Pour parvenir à ses fins, Ikéa France aurait fait appel à des officines privées pour obtenir des renseignements confidentiels provenant du fichier STIC (système de traitement des infractions constatées) de la police nationale. Dans le coup également, des policiers ou ex-policiers, des taupes, des infiltrés et même des comédiens. La pratique aurait démarré au début des années 2000, mais les poursuites judiciaires portent sur la période 2009-2012.

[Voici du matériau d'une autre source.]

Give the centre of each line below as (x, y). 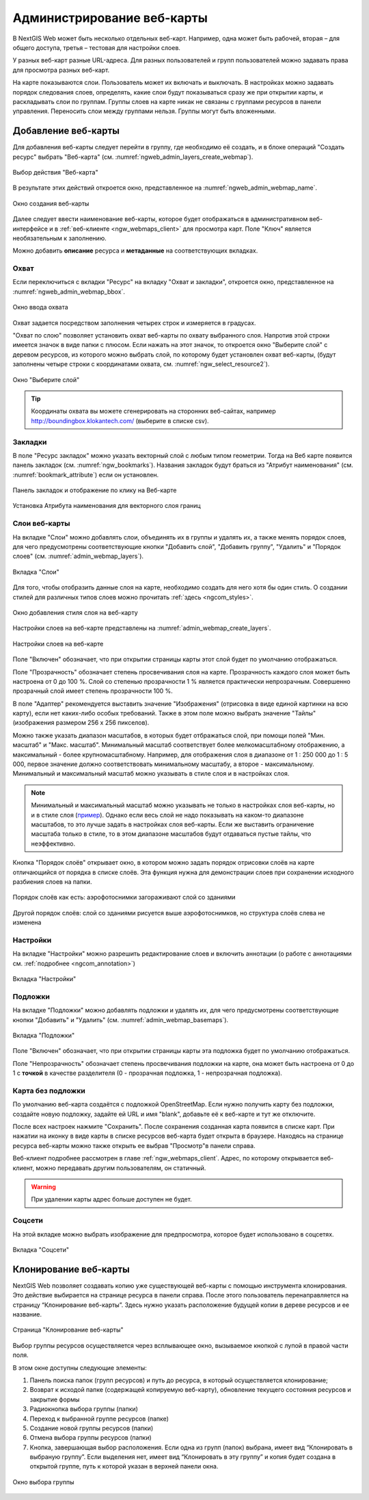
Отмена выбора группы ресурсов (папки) (91, 1438)
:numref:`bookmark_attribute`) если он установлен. (86, 474)
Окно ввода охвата (40, 307)
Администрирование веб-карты (110, 18)
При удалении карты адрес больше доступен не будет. (112, 1199)
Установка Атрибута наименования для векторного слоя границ (107, 506)
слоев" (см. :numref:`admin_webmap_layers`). (78, 556)
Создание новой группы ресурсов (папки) (92, 1428)
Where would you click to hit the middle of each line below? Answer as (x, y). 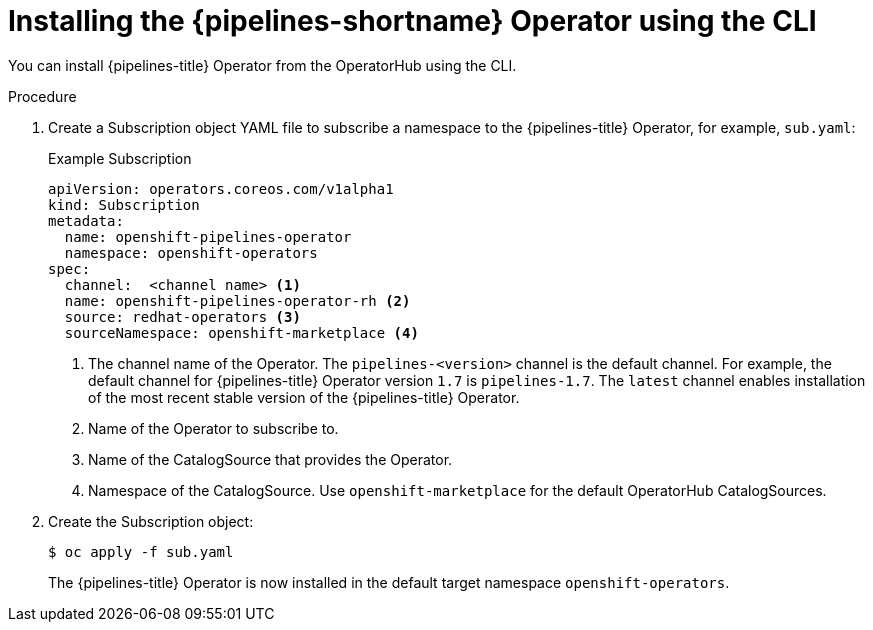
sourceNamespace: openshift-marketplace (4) (241, 332)
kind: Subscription (124, 204)
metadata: (86, 220)
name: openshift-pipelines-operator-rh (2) (237, 300)
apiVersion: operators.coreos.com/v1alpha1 (221, 188)
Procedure (42, 96)
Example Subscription (120, 158)
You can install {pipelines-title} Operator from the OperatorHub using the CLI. (262, 65)
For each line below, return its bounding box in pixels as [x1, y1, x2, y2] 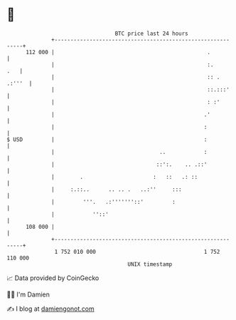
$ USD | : [6, 135, 208, 143]
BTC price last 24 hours [114, 30, 189, 37]
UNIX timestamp [127, 260, 173, 268]
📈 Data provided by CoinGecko [6, 274, 100, 282]
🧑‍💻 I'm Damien [6, 290, 50, 299]
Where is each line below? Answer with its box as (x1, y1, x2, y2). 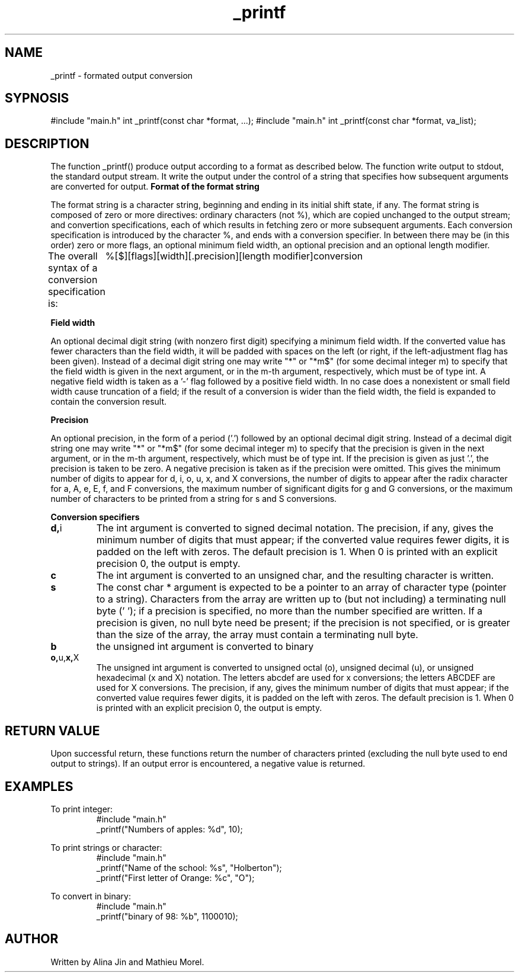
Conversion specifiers (50, 512, 140, 523)
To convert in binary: (50, 890, 131, 901)
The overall (48, 250, 98, 262)
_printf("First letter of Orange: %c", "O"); (96, 872, 255, 883)
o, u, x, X (50, 652, 79, 663)
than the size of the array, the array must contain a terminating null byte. (96, 629, 418, 641)
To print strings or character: (50, 842, 162, 853)
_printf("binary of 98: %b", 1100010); (96, 911, 238, 921)
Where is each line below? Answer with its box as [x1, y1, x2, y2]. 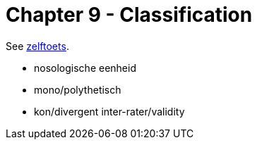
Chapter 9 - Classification [6, 3, 253, 27]
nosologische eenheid [34, 61, 136, 74]
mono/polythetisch [34, 83, 121, 96]
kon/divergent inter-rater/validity [34, 105, 185, 118]
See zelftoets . [6, 39, 69, 52]
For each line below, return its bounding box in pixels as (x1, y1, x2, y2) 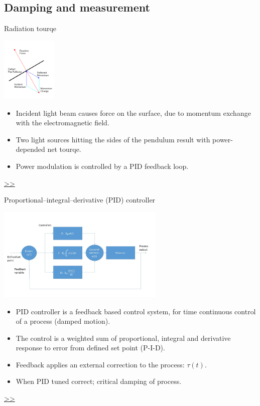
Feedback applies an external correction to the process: (16, 359, 185, 369)
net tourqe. (47, 144, 81, 154)
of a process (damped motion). (16, 316, 110, 326)
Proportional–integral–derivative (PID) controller (4, 194, 156, 205)
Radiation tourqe (4, 23, 57, 34)
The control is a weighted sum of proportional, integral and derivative (16, 332, 231, 343)
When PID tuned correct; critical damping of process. (16, 376, 182, 386)
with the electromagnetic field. (16, 117, 109, 128)
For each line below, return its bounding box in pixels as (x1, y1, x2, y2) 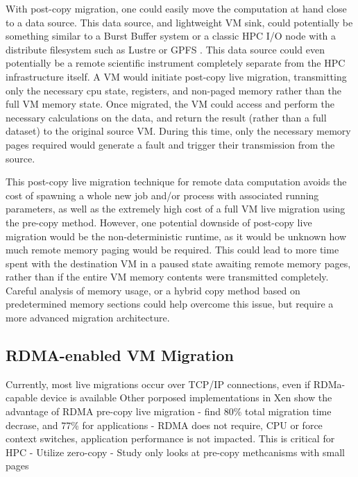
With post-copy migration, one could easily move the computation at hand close (6, 1, 347, 15)
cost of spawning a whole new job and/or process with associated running (6, 187, 319, 202)
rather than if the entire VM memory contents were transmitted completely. (6, 269, 329, 284)
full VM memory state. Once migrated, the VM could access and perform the (6, 97, 335, 111)
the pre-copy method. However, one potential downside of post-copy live (6, 215, 312, 229)
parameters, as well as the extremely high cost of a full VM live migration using (6, 201, 346, 216)
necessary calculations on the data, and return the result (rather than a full (6, 110, 327, 124)
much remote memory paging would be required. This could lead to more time (6, 242, 339, 257)

Les délégués FO étaient particulièrement visés. La presse avait ainsi révélé en 2010-2011 l’infiltration de deux faux salariés dans le magasin de Franconville (Val-d’Oise) où FO était très bien implantée et à l’origine d’une grève massive en 2010. Ces infiltrés auraient été chargés de gagner la confiance de leurs collègues et de rapporter leurs faits et gestes à la direction.
On savait que c’était une entreprise qui n’aimait pas les syndicats et que nous étions sous surveillance, mais pas à ce point-là, réagissait à l’époque Serge Fernandes, délégué syndical FO et membre du comité central d’entreprise d’Ikea France. Tous les délégués sont régulièrement attaqués, mais FO est la cible principale car on est le syndicat le plus actif, on mène les négociations.

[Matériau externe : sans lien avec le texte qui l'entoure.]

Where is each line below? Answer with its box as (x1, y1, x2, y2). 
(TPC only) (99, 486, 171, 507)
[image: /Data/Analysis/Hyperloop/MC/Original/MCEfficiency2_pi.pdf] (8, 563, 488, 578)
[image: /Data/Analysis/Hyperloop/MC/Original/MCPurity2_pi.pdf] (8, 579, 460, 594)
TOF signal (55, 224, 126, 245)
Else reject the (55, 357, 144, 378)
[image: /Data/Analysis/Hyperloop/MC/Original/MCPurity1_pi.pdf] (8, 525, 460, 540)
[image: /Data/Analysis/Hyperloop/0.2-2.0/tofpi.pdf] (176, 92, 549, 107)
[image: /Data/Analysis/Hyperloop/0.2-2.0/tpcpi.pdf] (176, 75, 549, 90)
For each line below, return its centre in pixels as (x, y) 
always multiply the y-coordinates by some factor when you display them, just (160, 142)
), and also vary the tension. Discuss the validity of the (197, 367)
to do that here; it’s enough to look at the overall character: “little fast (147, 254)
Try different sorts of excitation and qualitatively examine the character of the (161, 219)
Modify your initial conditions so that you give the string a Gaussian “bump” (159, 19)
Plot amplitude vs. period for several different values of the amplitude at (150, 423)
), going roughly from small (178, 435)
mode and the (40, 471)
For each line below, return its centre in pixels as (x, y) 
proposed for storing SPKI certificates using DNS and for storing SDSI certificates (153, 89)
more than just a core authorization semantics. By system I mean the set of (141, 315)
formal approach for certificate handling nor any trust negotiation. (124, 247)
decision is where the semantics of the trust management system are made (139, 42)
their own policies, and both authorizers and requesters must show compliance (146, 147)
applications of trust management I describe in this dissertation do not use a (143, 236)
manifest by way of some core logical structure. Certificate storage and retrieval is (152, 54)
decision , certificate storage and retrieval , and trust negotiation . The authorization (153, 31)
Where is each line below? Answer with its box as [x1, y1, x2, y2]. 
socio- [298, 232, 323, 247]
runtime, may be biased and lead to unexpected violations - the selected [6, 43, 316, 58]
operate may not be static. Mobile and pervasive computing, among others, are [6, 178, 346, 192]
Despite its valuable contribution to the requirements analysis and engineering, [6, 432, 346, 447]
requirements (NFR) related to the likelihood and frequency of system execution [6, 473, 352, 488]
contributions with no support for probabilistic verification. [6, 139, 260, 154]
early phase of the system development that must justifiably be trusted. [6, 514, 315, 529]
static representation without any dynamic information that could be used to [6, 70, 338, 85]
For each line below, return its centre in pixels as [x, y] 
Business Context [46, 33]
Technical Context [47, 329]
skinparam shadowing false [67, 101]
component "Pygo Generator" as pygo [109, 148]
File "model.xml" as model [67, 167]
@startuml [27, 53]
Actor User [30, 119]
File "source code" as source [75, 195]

Plus de 700 000 euros dépensés
La direction avait d’abord plaidé l’innocence avant d’admettre des pratiques contraires à son éthique et ses valeurs
, portant notamment atteinte à la vie privée. Après la découverte de l’affaire, quatre dirigeants d’Ikéa France avaient été licenciés.
Étant donné les sommes dépensées, plus de 700 000 euros, on ne peut pas parler d’acte isolé de managers ou d’un directeur d’établissement, cela se passait forcément à l’échelle de l’entreprise
, estime David Malézieux, secrétaire adjoint de la section fédérale du commerce à la fédération FEC-FO.
Le procès doit durer deux semaines, jusqu’au 2 avril. David Malézieux en attend deux choses : comprendre quels étaient les objectifs d’Ikéa avec ce procédé, et une condamnation de l’entreprise pour que ce genre de pratique ne se reproduise plus. Il voit aussi dans cette affaire un argument de plus pour exiger du gouvernement le retrait de la loi sécurité globale, qui autorise à ficher une simple appartenance syndicale.